At room temperature (25 °C), the gas ClNO is impure because it decomposes slightly according to the equation
2ClNO(g) Cl2(g) + 2NO(g)
The extent of decomposition is about 4%. Based upon this, what is the approximate value of ΔG°298 for the reaction at that temperature?
Is my answer correct?:
Kp = (0,02* 0.04^2)/ (0.96^2)= 3.472E5
ΔG°298 = [-(8.314)*298*In(3.472E5)]1000J
ΔG°298 = 25.4J
I think the sign for exponent of Kp is -5 and not +5. Check that out.
I think you have too many significant figures in 3.472 but you have rounded correctly in the answer. .
I don't understand the dG calculation at all. If I plug in 3.472E+5 I don't get 25.4. If I plug in 3.472E-5 (Kp that should be used) I get 25.4 kJ and not 25.4 J.
To determine the approximate value of ΔG°298 for the reaction, you first need to calculate the equilibrium constant (Kp) at the given temperature. Here's the correct way to calculate it:
1. Start by representing the given extent of decomposition (4%) as a decimal: 4% = 0.04.

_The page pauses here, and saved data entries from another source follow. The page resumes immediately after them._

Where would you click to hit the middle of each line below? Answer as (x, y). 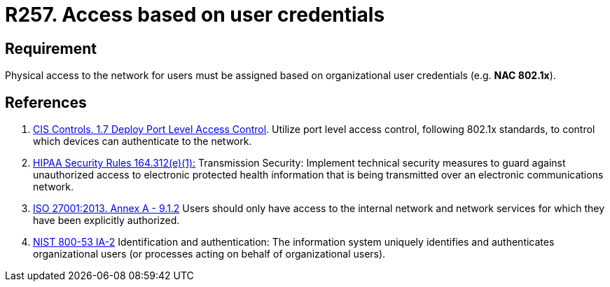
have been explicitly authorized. (106, 220)
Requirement (51, 48)
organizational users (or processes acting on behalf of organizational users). (209, 254)
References (46, 102)
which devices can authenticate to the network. (143, 141)
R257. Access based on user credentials (195, 15)
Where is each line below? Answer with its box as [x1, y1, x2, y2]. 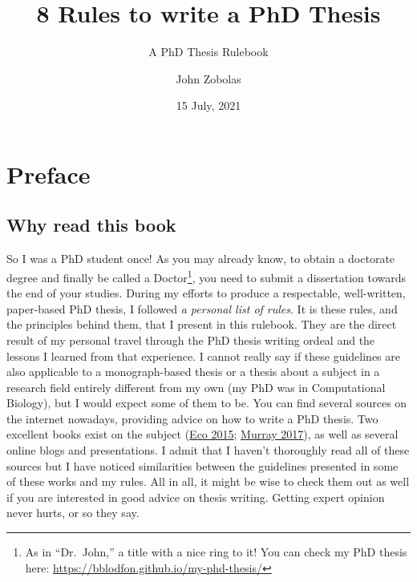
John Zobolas [176, 70, 241, 87]
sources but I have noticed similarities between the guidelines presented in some [6, 457, 399, 474]
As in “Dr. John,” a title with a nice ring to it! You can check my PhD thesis [25, 544, 407, 560]
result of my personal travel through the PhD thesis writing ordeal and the [6, 331, 375, 348]
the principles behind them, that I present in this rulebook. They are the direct [6, 316, 397, 333]
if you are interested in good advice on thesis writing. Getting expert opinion [6, 488, 385, 505]
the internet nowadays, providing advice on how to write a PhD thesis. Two [6, 410, 379, 426]
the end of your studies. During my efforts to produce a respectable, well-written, [6, 285, 406, 301]
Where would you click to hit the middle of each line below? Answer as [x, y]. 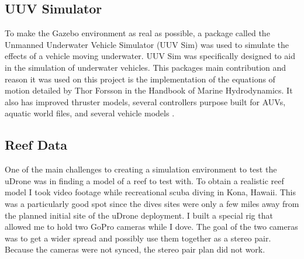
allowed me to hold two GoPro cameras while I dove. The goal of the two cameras [151, 227]
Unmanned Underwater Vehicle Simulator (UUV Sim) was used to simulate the [147, 44]
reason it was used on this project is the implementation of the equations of [140, 79]
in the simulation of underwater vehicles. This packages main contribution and [146, 67]
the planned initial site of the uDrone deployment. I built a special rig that [139, 215]
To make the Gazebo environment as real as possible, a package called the [137, 33]
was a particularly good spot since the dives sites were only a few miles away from [152, 203]
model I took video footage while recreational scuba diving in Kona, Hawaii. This [151, 192]
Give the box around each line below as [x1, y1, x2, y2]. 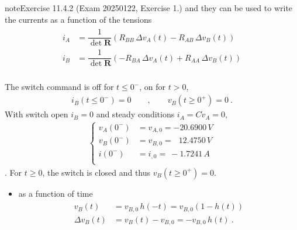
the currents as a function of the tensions [5, 13, 152, 25]
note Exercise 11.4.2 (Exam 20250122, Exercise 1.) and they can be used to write [5, 2, 293, 13]
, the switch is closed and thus [42, 166, 151, 178]
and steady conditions [96, 108, 175, 120]
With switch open [5, 108, 68, 120]
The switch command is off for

2. Since the reaction involves a decomposition of ClNO, the equilibrium constant expression can be written as:
Kp = [Cl2] * [NO]^2 / [ClNO]^2.
3. Using the stoichiometric coefficients from the balanced equation, write the equilibrium concentration expression as:
Kp = [Cl2] / [ClNO]².
4. Substitute the values into the equation:
Kp = (0.02) / (0.96^2) ≈ 0.0216.
Now, to calculate ΔG°298 using the obtained Kp value, follow these steps:
1. Use R = 8.314 J/(mol⋅K) as the ideal gas constant and T = 298 K as the temperature.

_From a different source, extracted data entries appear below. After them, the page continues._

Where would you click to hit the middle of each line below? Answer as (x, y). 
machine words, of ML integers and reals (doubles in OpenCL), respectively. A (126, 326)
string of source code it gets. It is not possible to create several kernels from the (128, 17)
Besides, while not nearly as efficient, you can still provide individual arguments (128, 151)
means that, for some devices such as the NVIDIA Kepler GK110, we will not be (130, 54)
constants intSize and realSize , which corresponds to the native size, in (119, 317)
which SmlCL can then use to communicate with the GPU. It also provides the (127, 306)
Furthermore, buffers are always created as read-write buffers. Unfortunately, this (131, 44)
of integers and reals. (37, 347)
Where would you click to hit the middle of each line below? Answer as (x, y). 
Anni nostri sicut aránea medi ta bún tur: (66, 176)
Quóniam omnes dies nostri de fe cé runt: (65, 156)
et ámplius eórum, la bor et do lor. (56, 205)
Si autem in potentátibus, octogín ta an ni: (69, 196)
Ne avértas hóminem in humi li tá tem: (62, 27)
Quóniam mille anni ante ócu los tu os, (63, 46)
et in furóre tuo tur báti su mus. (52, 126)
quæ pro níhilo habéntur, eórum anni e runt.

2. The Gibbs free energy change (ΔG°298) can be calculated using the equation:
ΔG°298 = -RT ln(Kp).
3. Plug in the values:
ΔG°298 = - (8.314 J/(mol⋅K)) * (298 K) * ln(0.0216).
ΔG°298 ≈ - 3478 J/mol.
Therefore, your answer of ΔG°298 = -3478 J/mol is correct, not 25.4 J as you suggested in your initial calculation.